# INSTRUCTIONS TO FOLLOW
When you copy the listing, skip the images and return each line verbatim.

━━━━━━━━━━━━━━━━

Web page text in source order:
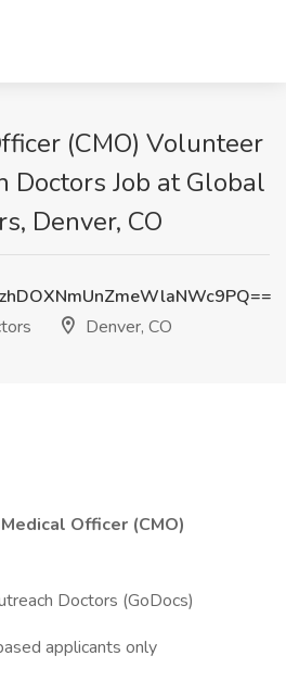
(CMO) Volunteer
Doctors Job at Global
Denver, CO
Denver, CO
Officer (CMO)
Doctors (GoDocs)
applicants only
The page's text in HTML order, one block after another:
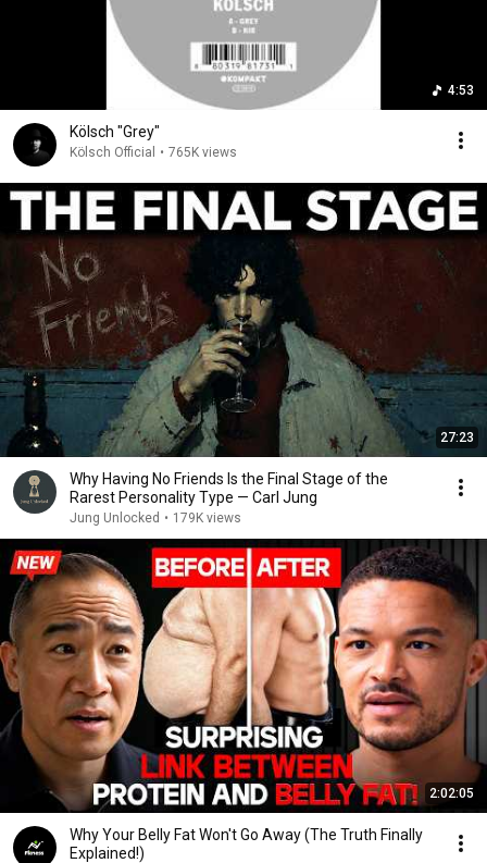
4:53
Kölsch "Grey"
Kölsch Official • 765K views
27:23
Why Having No Friends Is the Final Stage of the
Rarest Personality Type — Carl Jung
Jung Unlocked • 179K views
2:02:05
Why Your Belly Fat Won't Go Away (The Truth Finally
Explained!)
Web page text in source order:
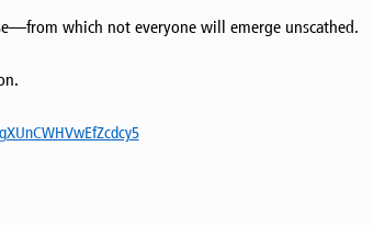
which not everyone will emerge unscathed.
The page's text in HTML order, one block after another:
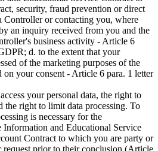
security, fraud prevention or direct
Controller or contacting you, where
an inquiry received from you and the
business activity - Article 6
d. to the extent that your
of the marketing purposes of the
on your consent - Article 6 para. 1 letter
your personal data, the right to
the right to limit data processing. To
is necessary for the
Information and Educational Service
Contract to which you are party or
request prior to their conclusion (Article
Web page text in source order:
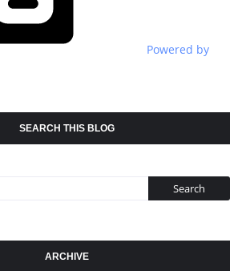
Powered by
SEARCH THIS BLOG
ARCHIVE
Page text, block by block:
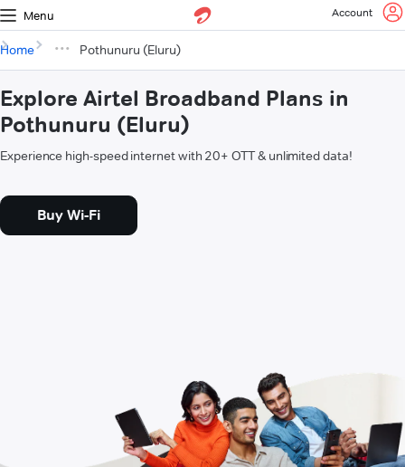
Menu Account
Home Pothunuru (Eluru)
Explore Airtel Broadband Plans in
Pothunuru (Eluru)
Experience high-speed internet with 20+ OTT & unlimited data!
Buy Wi-Fi

━━━━━━━━━━━━━━━━

# EXERCISE SOLUTION
Web page text in source order:
(CMO) Volunteer
Doctors Job at Global
Denver, CO
Denver, CO
Officer (CMO)
Doctors (GoDocs)
applicants only
The page's text in HTML order, one block after another:
4:53
Kölsch "Grey"
Kölsch Official • 765K views
27:23
Why Having No Friends Is the Final Stage of the
Rarest Personality Type — Carl Jung
Jung Unlocked • 179K views
2:02:05
Why Your Belly Fat Won't Go Away (The Truth Finally
Explained!)
Web page text in source order:
which not everyone will emerge unscathed.
The page's text in HTML order, one block after another:
security, fraud prevention or direct
Controller or contacting you, where
an inquiry received from you and the
business activity - Article 6
d. to the extent that your
of the marketing purposes of the
on your consent - Article 6 para. 1 letter
your personal data, the right to
the right to limit data processing. To
is necessary for the
Information and Educational Service
Contract to which you are party or
request prior to their conclusion (Article
Web page text in source order:
Powered by
SEARCH THIS BLOG
ARCHIVE
Page text, block by block:
Menu Account
Home Pothunuru (Eluru)
Explore Airtel Broadband Plans in
Pothunuru (Eluru)
Experience high-speed internet with 20+ OTT & unlimited data!
Buy Wi-Fi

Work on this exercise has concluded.